>>>>>

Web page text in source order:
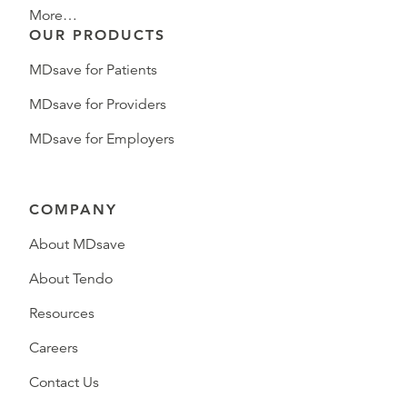
More…
OUR PRODUCTS
MDsave for Patients
MDsave for Providers
MDsave for Employers
COMPANY
About MDsave
About Tendo
Resources
Careers
Contact Us
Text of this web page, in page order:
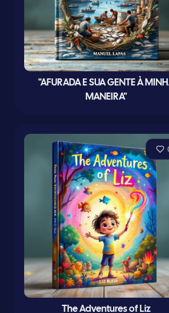
"AFURADA E SUA GENTE À
MANEIRA"
The Adventures of Liz
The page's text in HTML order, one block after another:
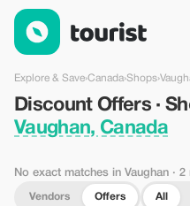
Discount Offers · Shops in
Explore & Save›Canada›Shops›
Discount Offers ·
Vaughan, Canada
No exact matches in Vaughan · 2
Vendors Offers All
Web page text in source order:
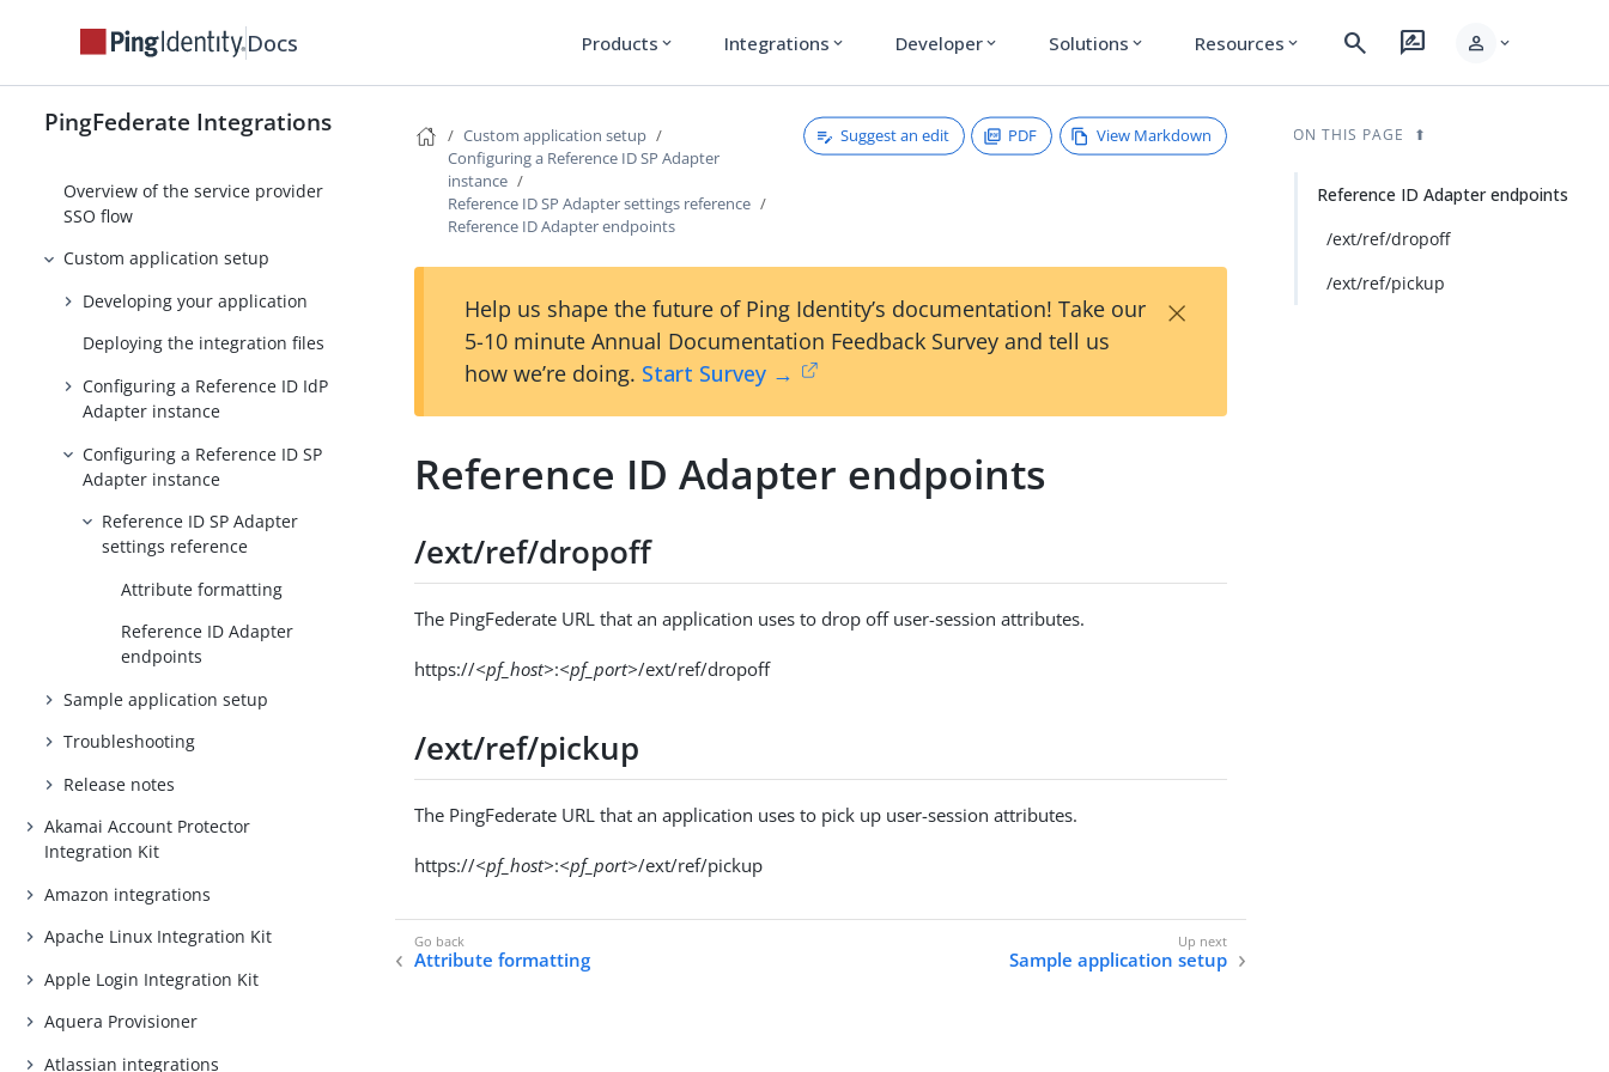
Docs Products expand_more Integrations expand_more Developer expand_more Solutions expand_more Resources expand_more search rate_review person expand_more
PingFederate Integrations
Integrations
Agentless Integration Kit
Overview of the identity provider
Overview of the service provider
SSO flow
Custom application setup
Developing your application
Deploying the integration files
Configuring a Reference ID IdP
Adapter instance
Configuring a Reference ID SP
Adapter instance
Reference ID SP Adapter
settings reference
Attribute formatting
Reference ID Adapter
endpoints
Sample application setup
Troubleshooting
Release notes
Akamai Account Protector
Integration Kit
Amazon integrations
Apache Linux Integration Kit
Apple Login Integration Kit
Aquera Provisioner
Atlassian integrations
Custom application setup
Configuring a Reference ID SP Adapter
instance
Reference ID SP Adapter settings reference
Reference ID Adapter endpoints
Suggest an edit PDF View Markdown
Help us shape the future of Ping Identity’s documentation! Take our
5-10 minute Annual Documentation Feedback Survey and tell us
how we’re doing. Start Survey →
×
Reference ID Adapter endpoints
/ext/ref/dropoff
The PingFederate URL that an application uses to drop off user-session attributes.
https://<pf_host>:<pf_port>/ext/ref/dropoff
/ext/ref/pickup
The PingFederate URL that an application uses to pick up user-session attributes.
https://<pf_host>:<pf_port>/ext/ref/pickup
Attribute formatting Sample application setup
ON THIS PAGE
Reference ID Adapter endpoints
/ext/ref/dropoff
/ext/ref/pickup

<<<<<

To do: Every line of the listing must be reproduced exactly, though the pictures are to be left out.

The completed task:
Web page text in source order:
More…
OUR PRODUCTS
MDsave for Patients
MDsave for Providers
MDsave for Employers
COMPANY
About MDsave
About Tendo
Resources
Careers
Contact Us
Text of this web page, in page order:
"AFURADA E SUA GENTE À
MANEIRA"
The Adventures of Liz
The page's text in HTML order, one block after another:
Discount Offers · Shops in
Explore & Save›Canada›Shops›
Discount Offers ·
Vaughan, Canada
No exact matches in Vaughan · 2
Vendors Offers All
Web page text in source order:
Docs Products expand_more Integrations expand_more Developer expand_more Solutions expand_more Resources expand_more search rate_review person expand_more
PingFederate Integrations
Integrations
Agentless Integration Kit
Overview of the identity provider
Overview of the service provider
SSO flow
Custom application setup
Developing your application
Deploying the integration files
Configuring a Reference ID IdP
Adapter instance
Configuring a Reference ID SP
Adapter instance
Reference ID SP Adapter
settings reference
Attribute formatting
Reference ID Adapter
endpoints
Sample application setup
Troubleshooting
Release notes
Akamai Account Protector
Integration Kit
Amazon integrations
Apache Linux Integration Kit
Apple Login Integration Kit
Aquera Provisioner
Atlassian integrations
Custom application setup
Configuring a Reference ID SP Adapter
instance
Reference ID SP Adapter settings reference
Reference ID Adapter endpoints
Suggest an edit PDF View Markdown
Help us shape the future of Ping Identity’s documentation! Take our
5-10 minute Annual Documentation Feedback Survey and tell us
how we’re doing. Start Survey →
×
Reference ID Adapter endpoints
/ext/ref/dropoff
The PingFederate URL that an application uses to drop off user-session attributes.
https://<pf_host>:<pf_port>/ext/ref/dropoff
/ext/ref/pickup
The PingFederate URL that an application uses to pick up user-session attributes.
https://<pf_host>:<pf_port>/ext/ref/pickup
Attribute formatting Sample application setup
ON THIS PAGE
Reference ID Adapter endpoints
/ext/ref/dropoff
/ext/ref/pickup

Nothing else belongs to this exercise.